Problem statement >> Nothing but the lines below from the one that contains "Backend: [8, 97, 44, 108]" through the one that contains "You can customize" should be retyped, exactly and including both ends. Do not include pictures.

Available records >>
__________________________________________________
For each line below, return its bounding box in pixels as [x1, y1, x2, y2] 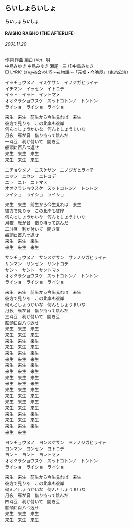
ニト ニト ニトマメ [5, 179, 47, 185]
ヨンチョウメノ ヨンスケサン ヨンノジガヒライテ [5, 439, 106, 445]
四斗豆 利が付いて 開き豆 [5, 498, 60, 504]
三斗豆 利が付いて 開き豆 [5, 313, 60, 319]
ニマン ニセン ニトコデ [5, 173, 56, 179]
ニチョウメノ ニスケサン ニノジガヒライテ [5, 167, 94, 173]
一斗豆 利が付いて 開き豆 [5, 138, 60, 144]
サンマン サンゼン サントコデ [5, 260, 69, 266]
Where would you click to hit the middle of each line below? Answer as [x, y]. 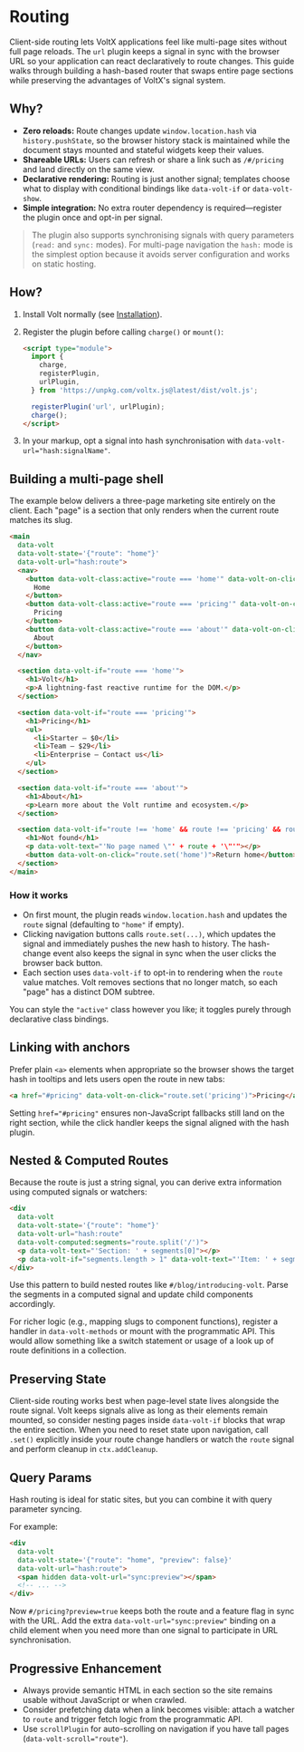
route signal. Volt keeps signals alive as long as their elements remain [139, 1410]
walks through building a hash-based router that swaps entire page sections [152, 71]
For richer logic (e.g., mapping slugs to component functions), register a [144, 1321]
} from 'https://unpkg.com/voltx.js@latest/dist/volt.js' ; [145, 390]
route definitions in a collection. [68, 1350]
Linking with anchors [70, 1047]
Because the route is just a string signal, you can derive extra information [146, 1182]
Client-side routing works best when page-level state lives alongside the [144, 1401]
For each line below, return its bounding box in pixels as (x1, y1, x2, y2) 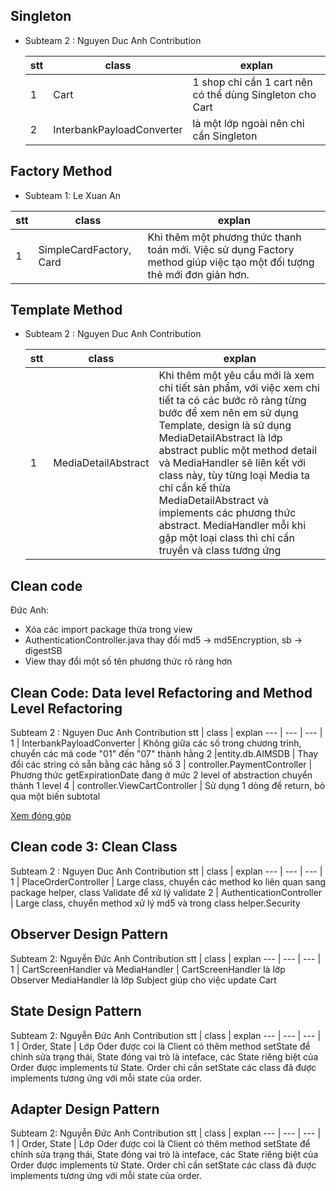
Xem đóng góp (10, 810, 72, 822)
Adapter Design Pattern (10, 1100, 160, 1118)
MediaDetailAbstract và (158, 494, 270, 508)
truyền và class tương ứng (158, 544, 282, 558)
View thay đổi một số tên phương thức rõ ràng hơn (24, 655, 233, 668)
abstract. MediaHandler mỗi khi (158, 519, 306, 533)
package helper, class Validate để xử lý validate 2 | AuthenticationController (10, 886, 322, 898)
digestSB (24, 645, 63, 657)
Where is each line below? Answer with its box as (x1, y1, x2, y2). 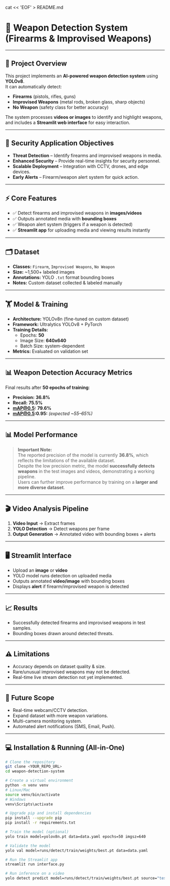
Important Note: (17, 446, 52, 452)
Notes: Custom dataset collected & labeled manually (12, 280, 122, 286)
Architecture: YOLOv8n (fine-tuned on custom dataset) (12, 316, 129, 322)
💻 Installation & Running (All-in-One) (5, 743, 125, 752)
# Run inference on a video (5, 871, 65, 876)
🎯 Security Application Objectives (5, 139, 114, 148)
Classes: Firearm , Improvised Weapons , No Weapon (12, 264, 115, 270)
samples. (12, 625, 32, 631)
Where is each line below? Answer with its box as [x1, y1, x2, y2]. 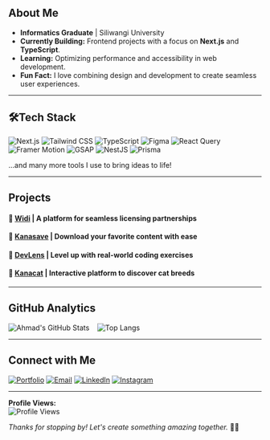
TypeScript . [19, 44, 60, 55]
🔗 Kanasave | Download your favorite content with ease [8, 232, 198, 242]
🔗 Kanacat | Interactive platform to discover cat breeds [8, 268, 195, 278]
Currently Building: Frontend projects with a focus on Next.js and [19, 36, 239, 46]
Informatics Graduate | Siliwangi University [19, 27, 165, 37]
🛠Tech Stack [8, 111, 76, 124]
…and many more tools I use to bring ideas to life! [8, 160, 172, 169]
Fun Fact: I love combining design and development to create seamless [19, 70, 257, 79]
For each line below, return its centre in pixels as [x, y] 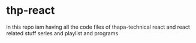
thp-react [31, 10]
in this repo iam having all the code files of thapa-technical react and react [98, 27]
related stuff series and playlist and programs [62, 33]
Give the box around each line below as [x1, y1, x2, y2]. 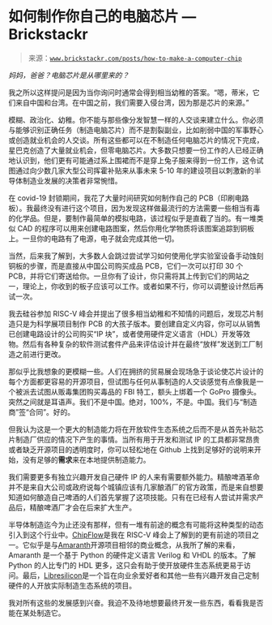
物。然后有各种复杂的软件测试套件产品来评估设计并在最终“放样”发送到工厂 [8, 338, 257, 349]
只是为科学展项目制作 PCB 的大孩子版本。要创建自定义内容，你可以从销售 [15, 318, 261, 329]
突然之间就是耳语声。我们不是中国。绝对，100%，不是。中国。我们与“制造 [8, 397, 257, 407]
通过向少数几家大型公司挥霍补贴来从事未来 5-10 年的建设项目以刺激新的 [15, 166, 255, 175]
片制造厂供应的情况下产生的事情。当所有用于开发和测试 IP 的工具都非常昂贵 [8, 434, 261, 444]
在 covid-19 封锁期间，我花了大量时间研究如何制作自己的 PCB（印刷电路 [8, 192, 249, 203]
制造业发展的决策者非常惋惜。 [22, 175, 122, 185]
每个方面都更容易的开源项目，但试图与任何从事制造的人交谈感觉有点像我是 [8, 377, 257, 386]
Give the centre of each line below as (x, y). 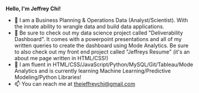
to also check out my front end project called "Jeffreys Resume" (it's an (102, 52)
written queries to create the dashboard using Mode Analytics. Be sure (101, 45)
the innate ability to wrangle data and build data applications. (89, 27)
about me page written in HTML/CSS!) (61, 58)
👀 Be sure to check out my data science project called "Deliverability (99, 33)
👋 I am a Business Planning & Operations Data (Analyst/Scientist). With (101, 20)
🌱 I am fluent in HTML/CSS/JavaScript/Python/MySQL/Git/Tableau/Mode (104, 64)
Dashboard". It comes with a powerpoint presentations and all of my (98, 39)
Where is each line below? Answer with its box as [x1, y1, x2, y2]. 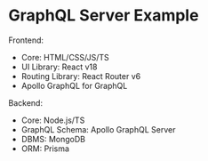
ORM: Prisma [20, 143, 70, 154]
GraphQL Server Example [8, 5, 199, 26]
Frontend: [8, 35, 44, 45]
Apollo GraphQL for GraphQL [20, 80, 128, 91]
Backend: [8, 97, 44, 108]
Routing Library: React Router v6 [20, 70, 141, 81]
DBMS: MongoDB [20, 133, 86, 144]
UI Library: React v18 [20, 61, 98, 72]
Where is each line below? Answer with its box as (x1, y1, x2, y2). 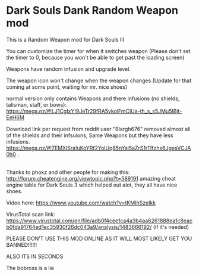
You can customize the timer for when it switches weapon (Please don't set (6, 47, 191, 54)
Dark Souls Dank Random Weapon (6, 4, 178, 17)
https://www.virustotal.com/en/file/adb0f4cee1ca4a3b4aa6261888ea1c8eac (6, 217, 193, 224)
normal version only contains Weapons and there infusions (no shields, (6, 95, 180, 102)
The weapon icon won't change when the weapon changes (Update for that (6, 77, 192, 84)
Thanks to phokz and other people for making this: (6, 168, 130, 176)
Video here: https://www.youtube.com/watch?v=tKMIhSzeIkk (6, 199, 156, 206)
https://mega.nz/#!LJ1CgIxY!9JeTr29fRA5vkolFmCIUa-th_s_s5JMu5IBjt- (6, 107, 182, 114)
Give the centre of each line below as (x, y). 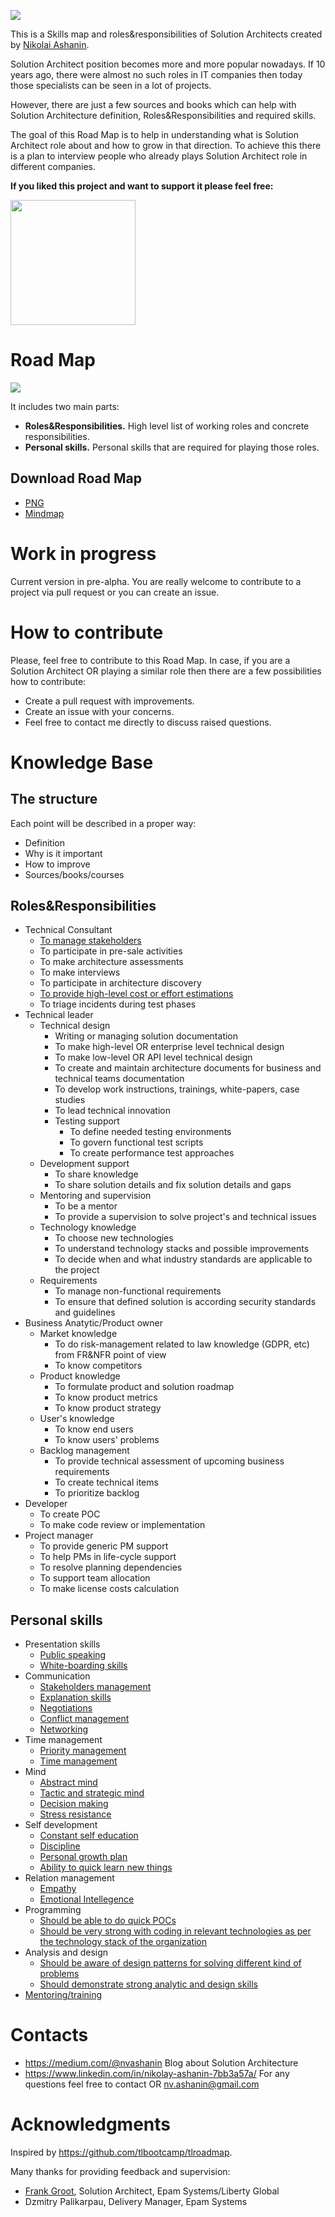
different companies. (53, 166)
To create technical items (106, 1482)
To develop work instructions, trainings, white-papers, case (177, 1089)
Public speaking (73, 1655)
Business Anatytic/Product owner (93, 1323)
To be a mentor (86, 1206)
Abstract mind (68, 1782)
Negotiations (66, 1708)
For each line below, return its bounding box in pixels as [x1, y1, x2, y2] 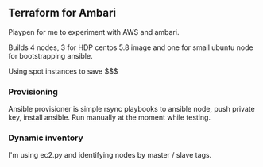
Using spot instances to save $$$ [8, 66, 118, 76]
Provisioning [8, 86, 58, 97]
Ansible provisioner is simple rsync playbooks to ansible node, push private [8, 104, 256, 114]
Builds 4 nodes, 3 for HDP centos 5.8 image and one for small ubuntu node [8, 43, 253, 52]
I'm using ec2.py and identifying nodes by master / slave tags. [8, 150, 212, 160]
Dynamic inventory [8, 132, 83, 143]
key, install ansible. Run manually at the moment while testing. [8, 112, 211, 122]
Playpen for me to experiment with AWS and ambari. [8, 27, 180, 36]
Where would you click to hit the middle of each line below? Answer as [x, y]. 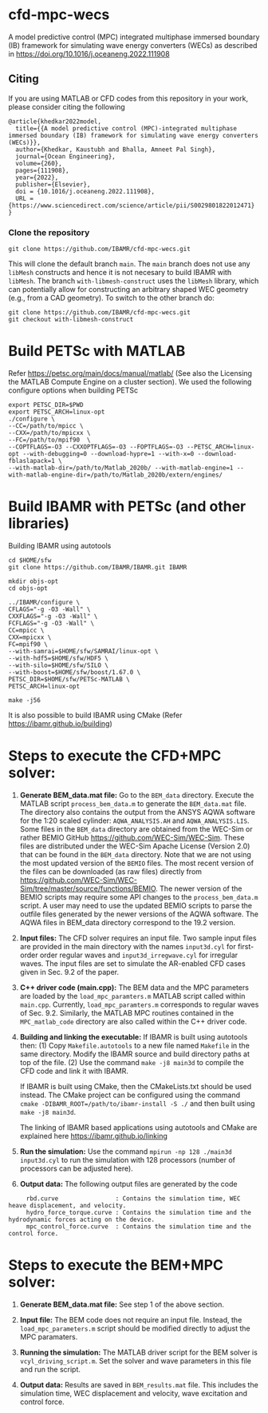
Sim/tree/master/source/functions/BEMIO [88, 888]
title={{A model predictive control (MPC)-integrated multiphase [126, 128]
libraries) [39, 523]
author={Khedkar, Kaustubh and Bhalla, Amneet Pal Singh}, [116, 150]
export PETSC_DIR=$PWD [46, 405]
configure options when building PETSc [73, 390]
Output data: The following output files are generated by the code [128, 1183]
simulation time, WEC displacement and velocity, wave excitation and [134, 1393]
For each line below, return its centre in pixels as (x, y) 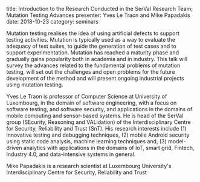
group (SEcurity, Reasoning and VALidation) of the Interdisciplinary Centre (99, 122)
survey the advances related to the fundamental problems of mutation (93, 65)
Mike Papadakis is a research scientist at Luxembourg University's (89, 166)
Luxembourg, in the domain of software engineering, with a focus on (92, 103)
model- (177, 141)
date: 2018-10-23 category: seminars (52, 21)
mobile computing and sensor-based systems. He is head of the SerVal (95, 115)
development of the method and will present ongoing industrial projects (95, 78)
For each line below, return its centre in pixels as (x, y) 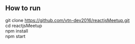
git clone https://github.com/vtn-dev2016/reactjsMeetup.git (68, 20)
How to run (23, 8)
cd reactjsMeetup (24, 25)
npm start (15, 36)
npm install (17, 31)
__________________________________________________
Output for this exercise >>
Backend: [8, 97, 44, 108]
Routing Library: React Router v6 [20, 70, 141, 81]
DBMS: MongoDB [20, 133, 86, 144]
UI Library: React v18 [20, 61, 98, 72]
Where is each line below? Answer with its box as (x1, y1, x2, y2). 
You can customize the timer for when it switches weapon (Please don't set (6, 47, 191, 54)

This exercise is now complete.